|
Zahnästhetik heute
– Schöne Zähne durch Implantate, Veneers und Bleaching
Optimale Implantate, Veneers
(Keramik-Verblendschalen), Bleachings und Zahnfleischkorrekturen:
Die ästhetische Dentalmedizin kommt immer mehr in Mode.
Gepfleget und weisse Zähne sind inzwischen zu einem
entscheidenden Kriterium dafür geworden, ob jemand als positiv
und sympathisch empfunden wird und ob er beruflichen Erfolg hat.
Entsprechend vielfältig ist das Behandlungsspektrum:
Aufhellungsmethoden, Stellungskorrekturen und Zahnfleischoperationen -
für ein schöneres Lächeln werden alle
Möglichkeiten der modernen Dentalmedizin genutzt.
Zahnästhetik durch
Implantologie
Implantologie ist der
größte Wachstumsbereich der Zahnheilkunde.

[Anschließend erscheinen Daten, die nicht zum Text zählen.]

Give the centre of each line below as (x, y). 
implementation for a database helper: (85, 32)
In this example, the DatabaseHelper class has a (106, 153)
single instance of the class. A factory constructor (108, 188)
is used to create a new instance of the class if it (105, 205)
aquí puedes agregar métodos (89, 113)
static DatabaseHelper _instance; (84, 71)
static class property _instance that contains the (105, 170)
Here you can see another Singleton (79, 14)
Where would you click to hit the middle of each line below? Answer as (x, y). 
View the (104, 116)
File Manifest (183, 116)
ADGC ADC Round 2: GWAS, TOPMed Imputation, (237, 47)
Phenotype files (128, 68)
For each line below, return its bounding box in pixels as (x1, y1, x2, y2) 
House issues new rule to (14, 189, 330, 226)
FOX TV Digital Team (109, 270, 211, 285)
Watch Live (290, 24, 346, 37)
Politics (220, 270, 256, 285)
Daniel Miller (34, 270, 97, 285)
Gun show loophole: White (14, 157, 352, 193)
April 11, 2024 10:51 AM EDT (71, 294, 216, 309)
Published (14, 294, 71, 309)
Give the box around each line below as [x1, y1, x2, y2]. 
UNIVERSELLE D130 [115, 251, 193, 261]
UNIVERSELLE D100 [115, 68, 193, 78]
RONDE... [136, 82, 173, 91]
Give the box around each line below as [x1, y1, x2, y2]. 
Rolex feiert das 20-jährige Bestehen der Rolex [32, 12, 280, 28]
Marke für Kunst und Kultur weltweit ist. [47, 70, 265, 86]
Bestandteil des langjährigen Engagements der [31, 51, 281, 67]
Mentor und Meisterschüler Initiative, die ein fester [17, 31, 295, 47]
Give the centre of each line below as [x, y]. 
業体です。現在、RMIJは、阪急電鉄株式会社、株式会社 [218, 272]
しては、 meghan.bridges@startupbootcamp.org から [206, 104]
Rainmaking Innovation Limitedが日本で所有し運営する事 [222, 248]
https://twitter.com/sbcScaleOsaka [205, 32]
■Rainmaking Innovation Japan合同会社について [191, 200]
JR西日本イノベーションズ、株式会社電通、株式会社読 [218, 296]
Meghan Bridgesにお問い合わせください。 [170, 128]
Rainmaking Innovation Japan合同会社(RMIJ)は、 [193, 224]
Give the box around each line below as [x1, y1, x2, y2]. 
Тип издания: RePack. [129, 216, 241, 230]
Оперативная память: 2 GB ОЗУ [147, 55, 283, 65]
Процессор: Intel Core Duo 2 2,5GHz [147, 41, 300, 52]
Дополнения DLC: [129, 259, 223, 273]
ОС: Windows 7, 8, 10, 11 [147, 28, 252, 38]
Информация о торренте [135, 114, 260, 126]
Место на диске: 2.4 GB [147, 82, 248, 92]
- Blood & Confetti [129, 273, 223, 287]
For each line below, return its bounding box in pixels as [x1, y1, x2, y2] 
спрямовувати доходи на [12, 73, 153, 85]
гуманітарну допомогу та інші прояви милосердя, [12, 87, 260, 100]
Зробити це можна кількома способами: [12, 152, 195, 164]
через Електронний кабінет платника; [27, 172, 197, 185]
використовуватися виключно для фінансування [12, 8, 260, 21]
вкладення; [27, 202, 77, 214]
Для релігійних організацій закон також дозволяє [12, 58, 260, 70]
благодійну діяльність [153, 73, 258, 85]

Im
vergangenen Jahr setzten Fachleute in Deutschland rund 450 000
künstliche Zahnwurzeln ein, die als Basis für
einzelne Zähne, als Anker für Brücken und
fest sitzende oder herausnehmbare Prothesen dienen. Die Zufriedenheit
mit der Methode ist beachtlich: Laut einer Studie der Deutschen
Gesellschaft für Implantologie würden über
90 Prozent der befragten Patienten die Operation weiterempfehlen oder
sich selbst noch einmal einer solchen unterziehen.
Bei dem Eingriff wird unter örtlicher Betäubung im
Kiefer ein so genanntes Bett für die künstliche
Wurzeln bereitet, wo die acht bis 16 Millimeter lange und drei bis
sechs Millimeter breite Schraube mit dem Gewebe verwächst.
Während bisher meist Titan verwendet wurde, bestehen die neuen
Keramikimplantatsysteme aus dem weißen Werkstoff Zirkonoxid.
Diese kommen auch für Menschen mit einer Metallallergie in
Frage, die früher zwangsläufig Prothesen tragen
mussten. Außerdem ist das neue Material extrem stabil und
bruchfest und hält stärksten Kaubelastungen stand.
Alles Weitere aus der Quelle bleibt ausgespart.